Most of the proposed strategies for reducing "greenhouse gases" focus on human consumption of fossil fuels which emit carbon dioxide into the atmosphere as a byproduct. However, methane is the "greenhouse gas" which does the most damage - equivalent to roughly twenty times an equal volume of CO2. The principal source of methane emissions is flatulence from cattle and sheep.

Australian scientists have always been on the cutting edge of livestock fart studies, and now they've discovered something that could revolutionize agriculture, reports the Herald Sun:


Thanks to special bacteria in their stomachs, kangaroo flatulence contains no methane and scientists want to transfer that bacteria to cattle and sheep who emit large quantities of the harmful gas.

While the usual image of greenhouse gas pollution is a billowing smokestack pushing out carbon dioxide, livestock passing wind contribute a surprisingly high percentage of total emissions in some countries.

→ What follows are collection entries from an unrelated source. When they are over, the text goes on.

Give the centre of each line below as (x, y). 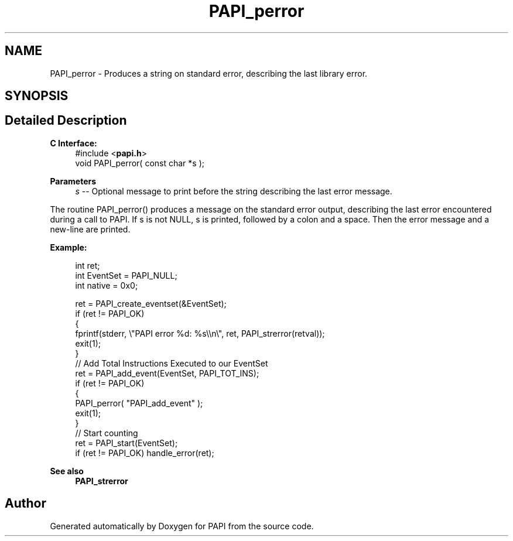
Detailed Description (66, 121)
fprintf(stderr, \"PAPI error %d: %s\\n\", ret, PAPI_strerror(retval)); (200, 333)
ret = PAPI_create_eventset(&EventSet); (151, 303)
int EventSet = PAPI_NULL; (126, 275)
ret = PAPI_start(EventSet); (126, 443)
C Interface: (73, 143)
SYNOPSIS (37, 96)
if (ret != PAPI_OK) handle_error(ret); (145, 453)
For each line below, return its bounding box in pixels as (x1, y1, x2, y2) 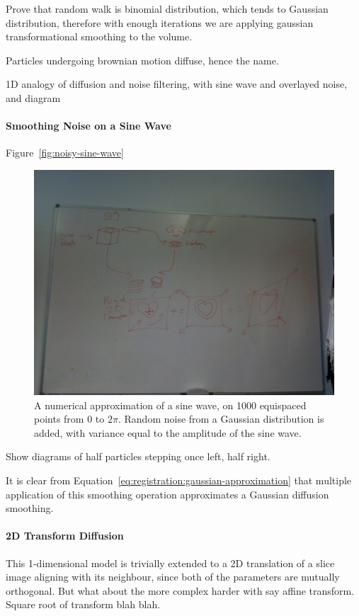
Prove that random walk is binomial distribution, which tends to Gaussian (6, 1, 329, 16)
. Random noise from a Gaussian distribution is (118, 411, 324, 426)
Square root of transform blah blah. (6, 597, 161, 612)
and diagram (6, 90, 61, 105)
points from (34, 411, 84, 426)
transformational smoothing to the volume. (6, 29, 193, 44)
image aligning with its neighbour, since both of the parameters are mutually (6, 569, 340, 584)
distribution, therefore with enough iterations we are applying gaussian (6, 15, 314, 30)
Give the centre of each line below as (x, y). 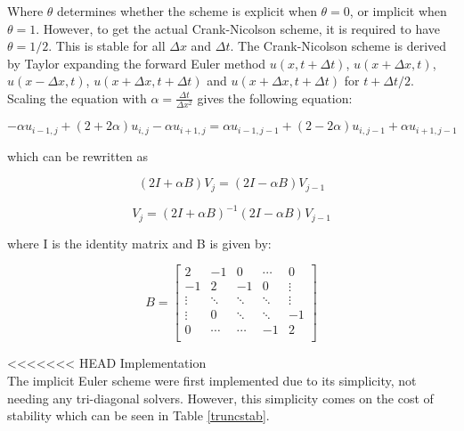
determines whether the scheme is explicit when (187, 11)
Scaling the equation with (77, 98)
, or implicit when (398, 11)
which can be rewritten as (78, 155)
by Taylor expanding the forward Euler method (137, 63)
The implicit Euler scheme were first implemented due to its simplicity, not (212, 380)
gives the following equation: (275, 98)
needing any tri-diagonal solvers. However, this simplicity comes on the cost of (220, 398)
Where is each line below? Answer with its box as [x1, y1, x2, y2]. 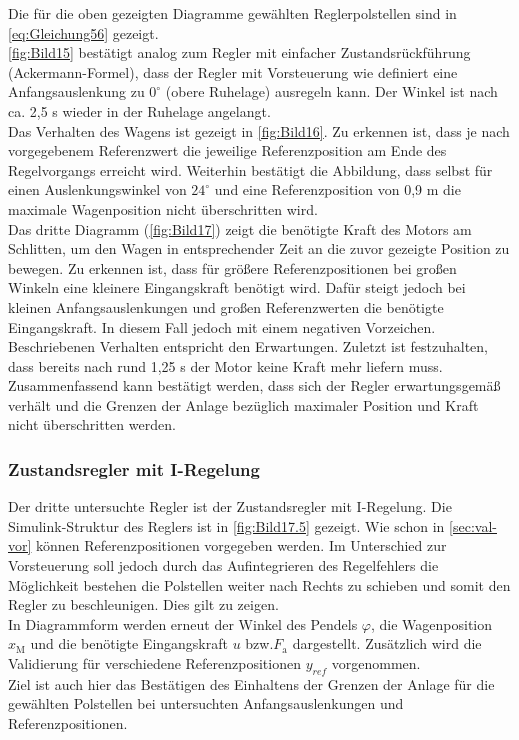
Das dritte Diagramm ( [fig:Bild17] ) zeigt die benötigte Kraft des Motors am [8, 218, 472, 239]
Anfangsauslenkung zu [8, 81, 145, 102]
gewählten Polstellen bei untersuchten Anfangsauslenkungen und [8, 693, 404, 714]
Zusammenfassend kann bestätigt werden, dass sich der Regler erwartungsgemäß [8, 375, 501, 396]
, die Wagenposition [371, 613, 493, 634]
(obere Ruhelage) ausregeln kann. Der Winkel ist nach [165, 81, 498, 102]
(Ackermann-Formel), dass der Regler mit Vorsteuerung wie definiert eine [8, 61, 458, 82]
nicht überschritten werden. [8, 414, 176, 435]
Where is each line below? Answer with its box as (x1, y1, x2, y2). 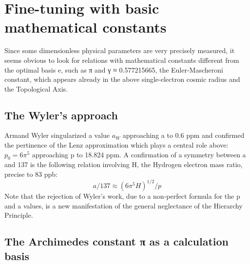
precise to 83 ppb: (4, 169, 58, 179)
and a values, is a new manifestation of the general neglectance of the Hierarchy (4, 200, 243, 210)
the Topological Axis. (4, 83, 68, 94)
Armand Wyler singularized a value (4, 130, 110, 140)
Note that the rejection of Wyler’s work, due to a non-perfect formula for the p (4, 191, 240, 201)
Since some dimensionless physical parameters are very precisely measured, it (4, 45, 235, 56)
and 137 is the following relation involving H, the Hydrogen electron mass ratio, (4, 159, 243, 170)
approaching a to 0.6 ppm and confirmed (122, 130, 245, 140)
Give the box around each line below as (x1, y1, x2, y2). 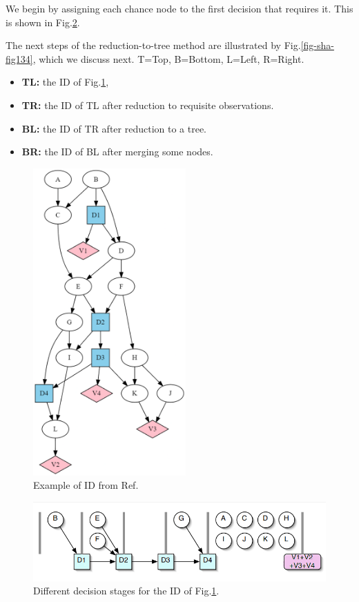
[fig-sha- (300, 38, 334, 52)
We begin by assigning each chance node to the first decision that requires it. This (6, 1, 353, 15)
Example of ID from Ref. (33, 478, 139, 492)
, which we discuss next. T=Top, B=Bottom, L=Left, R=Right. (32, 51, 304, 66)
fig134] (6, 51, 33, 66)
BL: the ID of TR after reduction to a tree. (21, 121, 207, 135)
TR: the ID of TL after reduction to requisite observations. (21, 97, 274, 112)
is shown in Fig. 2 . (6, 14, 80, 29)
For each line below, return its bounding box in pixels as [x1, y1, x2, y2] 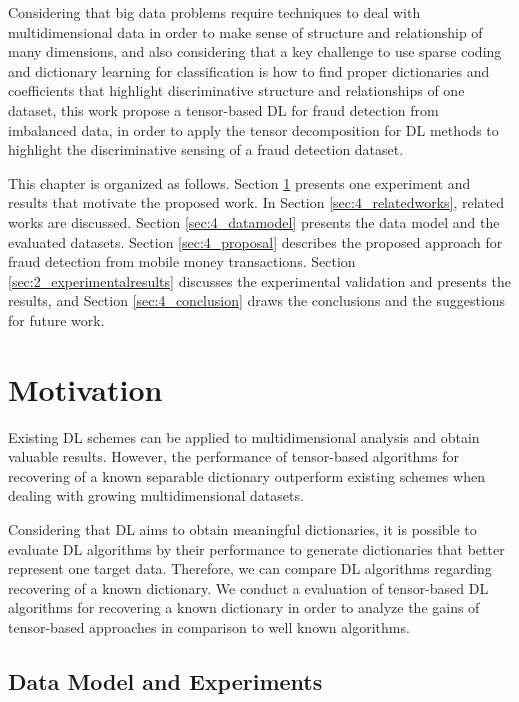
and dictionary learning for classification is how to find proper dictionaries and [8, 60, 490, 81]
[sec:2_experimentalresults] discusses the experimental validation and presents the [8, 270, 511, 291]
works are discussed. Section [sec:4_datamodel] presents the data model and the [8, 211, 500, 232]
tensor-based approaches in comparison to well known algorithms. [8, 616, 410, 637]
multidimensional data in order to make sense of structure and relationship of [8, 21, 483, 42]
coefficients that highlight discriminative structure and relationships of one [8, 80, 465, 101]
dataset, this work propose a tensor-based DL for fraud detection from [8, 99, 439, 120]
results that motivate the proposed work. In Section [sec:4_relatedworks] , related [8, 192, 505, 213]

"Fourteen per cent of emissions from all sources in Australia is from enteric methane from cattle and sheep,'' said Athol Klieve, a senior research scientist with the Queensland Government.

"And if you look at another country such as New Zealand, which has got a much higher agricultural base, they're actually up around 50 per cent,'' he said.

Researchers say the bacteria also makes the digestive process much more efficient and could potentially save millions of dollars in feed costs for farmers.


Read the entire article at the above link. Improving feed efficiency by 10-15% would by itself be a revolutionary breakthrough, lowering food costs and helping the economy as well as the environment, even without the benefits of reduced methane.

Thanks to Ace, who always has a nose for such stories.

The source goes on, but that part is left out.